# Exercise
Every line from the one containing "Driving Assistance Systems" to the end of the data below should be copied exactly, but pictures should not.

- Opening Delimiter -

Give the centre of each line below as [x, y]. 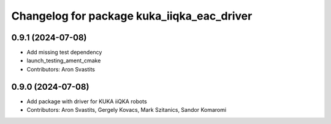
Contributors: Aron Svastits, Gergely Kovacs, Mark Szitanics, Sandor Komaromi [127, 110]
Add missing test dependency [64, 53]
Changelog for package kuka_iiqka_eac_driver [132, 16]
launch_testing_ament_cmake [64, 60]
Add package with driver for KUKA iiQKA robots [87, 101]
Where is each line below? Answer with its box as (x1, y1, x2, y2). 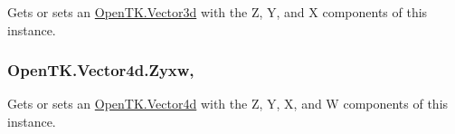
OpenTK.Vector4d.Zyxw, (7, 59, 194, 81)
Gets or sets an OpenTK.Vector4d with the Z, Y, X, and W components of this (7, 94, 449, 113)
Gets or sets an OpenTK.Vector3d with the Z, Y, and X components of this (7, 3, 428, 21)
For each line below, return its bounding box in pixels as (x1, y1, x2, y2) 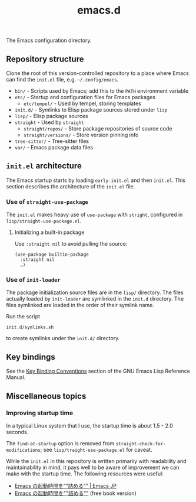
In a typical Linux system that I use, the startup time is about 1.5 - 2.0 (6, 422, 173, 429)
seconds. (6, 428, 29, 435)
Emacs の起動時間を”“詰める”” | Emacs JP (14, 482, 117, 489)
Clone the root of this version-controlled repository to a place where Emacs (6, 70, 190, 77)
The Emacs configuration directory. (6, 37, 92, 44)
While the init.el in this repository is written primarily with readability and (6, 457, 187, 464)
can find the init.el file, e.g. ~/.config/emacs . (6, 76, 119, 83)
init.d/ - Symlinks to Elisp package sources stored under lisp (14, 106, 168, 113)
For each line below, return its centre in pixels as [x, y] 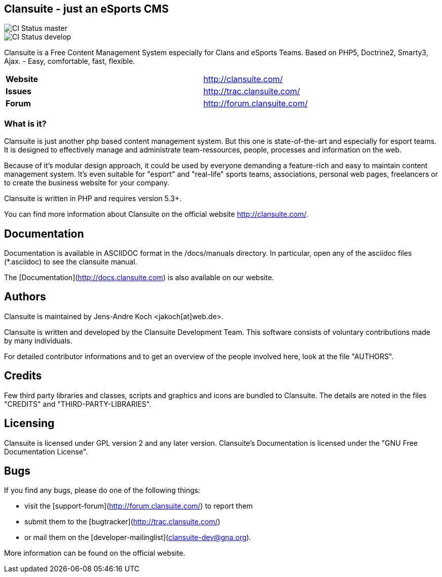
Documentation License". [46, 451]
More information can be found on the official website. [95, 553]
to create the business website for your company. [87, 183]
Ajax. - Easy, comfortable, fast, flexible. [70, 61]
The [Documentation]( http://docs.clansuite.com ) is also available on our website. [139, 278]
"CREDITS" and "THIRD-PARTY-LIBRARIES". [78, 404]
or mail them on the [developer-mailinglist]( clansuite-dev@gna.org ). [138, 537]
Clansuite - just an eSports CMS [86, 9]
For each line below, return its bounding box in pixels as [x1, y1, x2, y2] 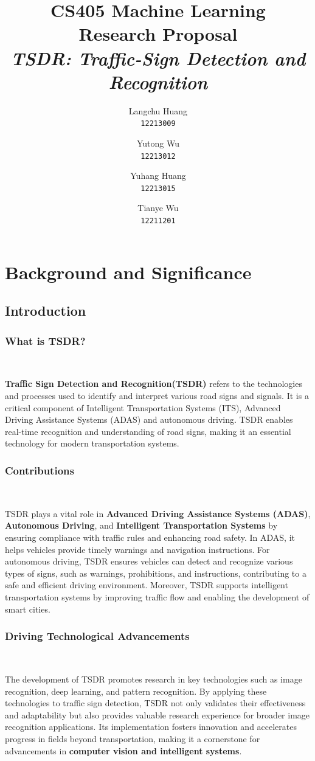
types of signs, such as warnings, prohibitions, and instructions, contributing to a [5, 566, 306, 579]
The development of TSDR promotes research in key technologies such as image [5, 673, 302, 685]
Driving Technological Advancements [5, 628, 190, 644]
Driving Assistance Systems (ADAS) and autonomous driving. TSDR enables [5, 413, 293, 426]
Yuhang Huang [130, 169, 186, 182]
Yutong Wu [136, 136, 180, 149]
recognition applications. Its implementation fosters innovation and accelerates [5, 720, 297, 733]
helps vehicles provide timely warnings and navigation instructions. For [5, 543, 270, 555]
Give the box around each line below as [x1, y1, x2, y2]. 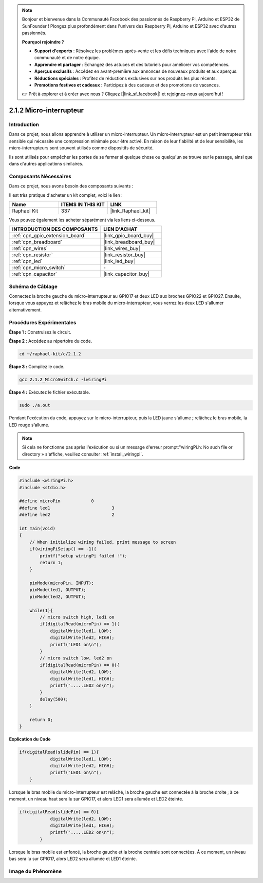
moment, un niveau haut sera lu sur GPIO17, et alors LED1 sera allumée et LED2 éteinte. [9, 796, 184, 802]
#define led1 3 [19, 505, 114, 511]
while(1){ [29, 608, 53, 613]
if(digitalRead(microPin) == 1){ [39, 621, 120, 627]
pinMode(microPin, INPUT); [29, 580, 94, 586]
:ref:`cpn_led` [12, 258, 43, 265]
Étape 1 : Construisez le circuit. [9, 329, 72, 335]
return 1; [39, 559, 63, 565]

- Closing Delimiter -

# Task output
Driving Assistance Systems (ADAS) and autonomous driving. TSDR enables [5, 413, 293, 426]
Yuhang Huang [130, 169, 186, 182]
Yutong Wu [136, 136, 180, 149]
recognition applications. Its implementation fosters innovation and accelerates [5, 720, 297, 733]
helps vehicles provide timely warnings and navigation instructions. For [5, 543, 270, 555]
Give the box around each line below as [x1, y1, x2, y2]. 
moment, un niveau haut sera lu sur GPIO17, et alors LED1 sera allumée et LED2 éteinte. [9, 796, 184, 802]
#define led1 3 [19, 505, 114, 511]
while(1){ [29, 608, 53, 613]
if(digitalRead(microPin) == 1){ [39, 621, 120, 627]
pinMode(microPin, INPUT); [29, 580, 94, 586]
:ref:`cpn_led` [12, 258, 43, 265]
Étape 1 : Construisez le circuit. [9, 329, 72, 335]
return 1; [39, 559, 63, 565]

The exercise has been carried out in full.